Other industry and trade-group analysts said they had not heard of any such major hedging activity on the part of businesses. "The one area where I see there might be some stockpiling is in toys, because toys are bought months in advance — and there is some concern," said Howard Davidowitz, chairman of Davidowitz & Associates Inc., a retail consulting and investment banking firm in New York.

Some economists viewed the rise in U.S. imports as a positive sign, mostly of strengthening domestic demand. And some of the gains in such imported goods as computers are likely to reflect increased investment by U.S. businesses as well as robust consumer demand for products like the Apple iPad, which is made in China.

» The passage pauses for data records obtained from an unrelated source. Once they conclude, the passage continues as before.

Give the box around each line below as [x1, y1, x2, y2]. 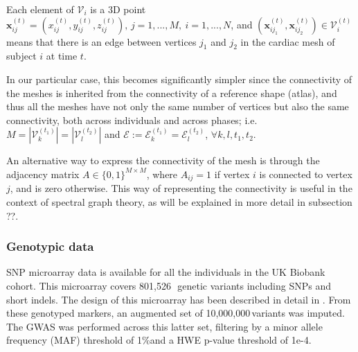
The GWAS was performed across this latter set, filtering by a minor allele [6, 319, 323, 333]
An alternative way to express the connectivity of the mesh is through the [6, 153, 320, 168]
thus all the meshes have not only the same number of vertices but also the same [6, 99, 349, 114]
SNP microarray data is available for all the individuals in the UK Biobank [6, 265, 325, 279]
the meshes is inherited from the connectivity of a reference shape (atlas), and [6, 85, 337, 100]
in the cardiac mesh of [240, 34, 335, 49]
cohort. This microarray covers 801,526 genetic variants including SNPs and [6, 279, 331, 292]
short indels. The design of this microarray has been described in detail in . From [6, 292, 351, 306]
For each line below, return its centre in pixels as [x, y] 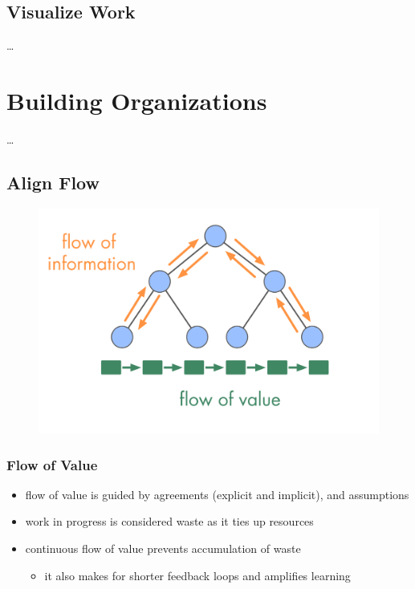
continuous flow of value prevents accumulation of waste [163, 548]
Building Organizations [137, 100]
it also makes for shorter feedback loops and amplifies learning [197, 575]
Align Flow [53, 182]
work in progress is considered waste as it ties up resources [169, 521]
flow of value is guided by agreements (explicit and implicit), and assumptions [217, 494]
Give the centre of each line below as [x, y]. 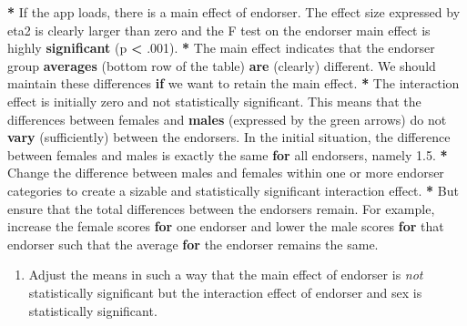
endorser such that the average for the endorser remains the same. [193, 244]
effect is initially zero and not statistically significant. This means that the [214, 101]
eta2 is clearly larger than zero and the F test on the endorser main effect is [219, 30]
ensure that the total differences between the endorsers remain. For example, [221, 208]
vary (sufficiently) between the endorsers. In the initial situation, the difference [229, 137]
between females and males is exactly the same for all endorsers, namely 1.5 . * [228, 154]
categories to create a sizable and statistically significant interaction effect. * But [233, 190]
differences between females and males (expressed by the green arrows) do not [227, 119]
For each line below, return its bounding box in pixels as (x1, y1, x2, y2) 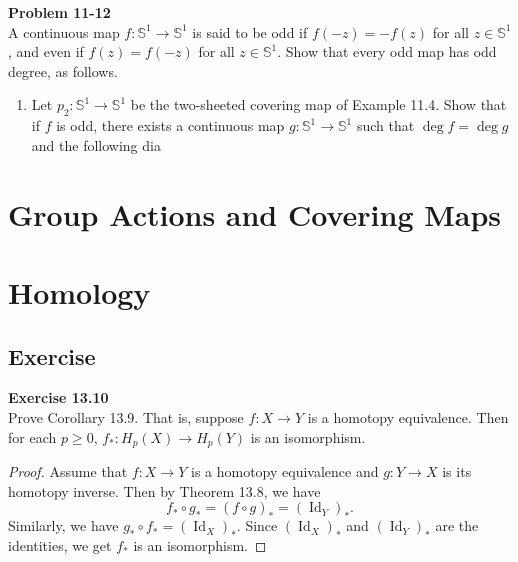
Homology (8, 271, 151, 312)
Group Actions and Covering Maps (8, 193, 502, 234)
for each (8, 426, 57, 447)
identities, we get (8, 534, 112, 555)
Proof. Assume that (8, 460, 128, 481)
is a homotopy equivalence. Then (307, 406, 509, 427)
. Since (236, 515, 278, 536)
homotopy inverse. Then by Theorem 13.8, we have (8, 480, 321, 501)
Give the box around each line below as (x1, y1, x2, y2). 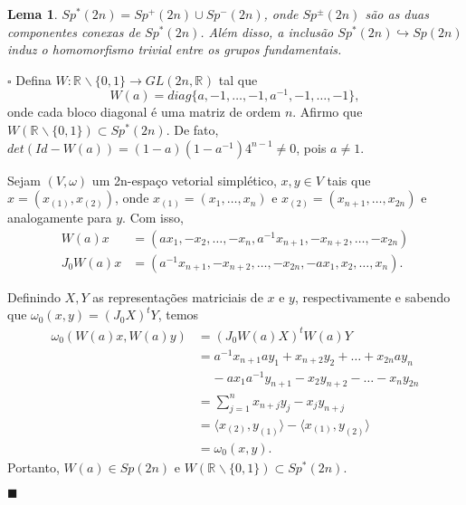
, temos (157, 305, 199, 324)
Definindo (7, 287, 61, 306)
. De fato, (166, 120, 219, 139)
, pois (296, 138, 327, 157)
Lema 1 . (7, 5, 58, 23)
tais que (327, 170, 371, 189)
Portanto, (7, 457, 60, 476)
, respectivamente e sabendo (294, 287, 451, 306)
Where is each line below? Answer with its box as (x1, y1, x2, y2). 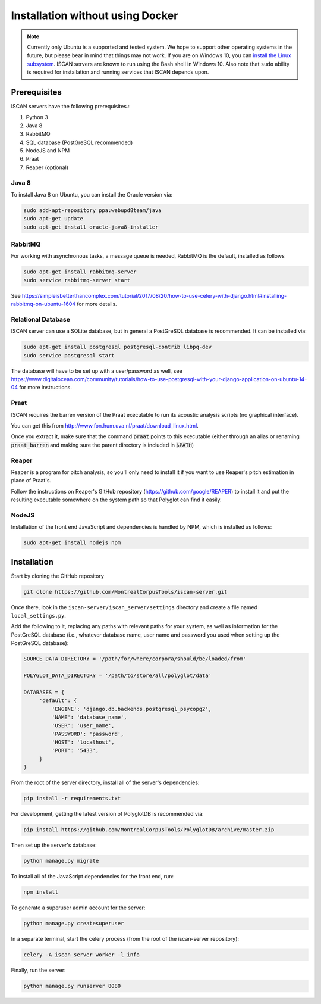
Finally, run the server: (11, 966, 66, 974)
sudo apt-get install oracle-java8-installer (23, 223, 159, 230)
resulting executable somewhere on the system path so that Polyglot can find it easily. (11, 496, 222, 503)
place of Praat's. (11, 477, 52, 484)
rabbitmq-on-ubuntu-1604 (11, 301, 76, 308)
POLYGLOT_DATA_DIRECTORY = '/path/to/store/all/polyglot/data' (23, 672, 212, 679)
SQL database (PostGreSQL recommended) (26, 139, 133, 146)
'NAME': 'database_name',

Even so, most of the economic indicators of late, including jobs, housing and retail sales, suggest that U.S. economic growth is losing some momentum. And although greater imports can lead to some job creation, particularly in areas such as transportation and distribution, a rising trade deficit subtracts from overall economic and job growth.

As part of an effort to rebuild the U.S. economy on more solid footing, President Obama has set a goal of doubling exports in five years. And for the first five months of this year, American exports were up 17.7% from the same period of 2009, helping fuel a rebound in the manufacturing sector.

At that rate, Obama would have no trouble meeting his goal. But given the weak economies in Europe and Japan and the U.S. market share in Asia slipping in recent years, analysts say it will be hard to maintain that vigorous pace in export growth.

What's more, it won't be easy to change the pattern in which U.S. imports are expanding at an even faster pace than exports. Through May of this year, U.S. imports were up 21.4% from a year earlier, to $937.4 billion, far in excess of $739.5 billion in exports.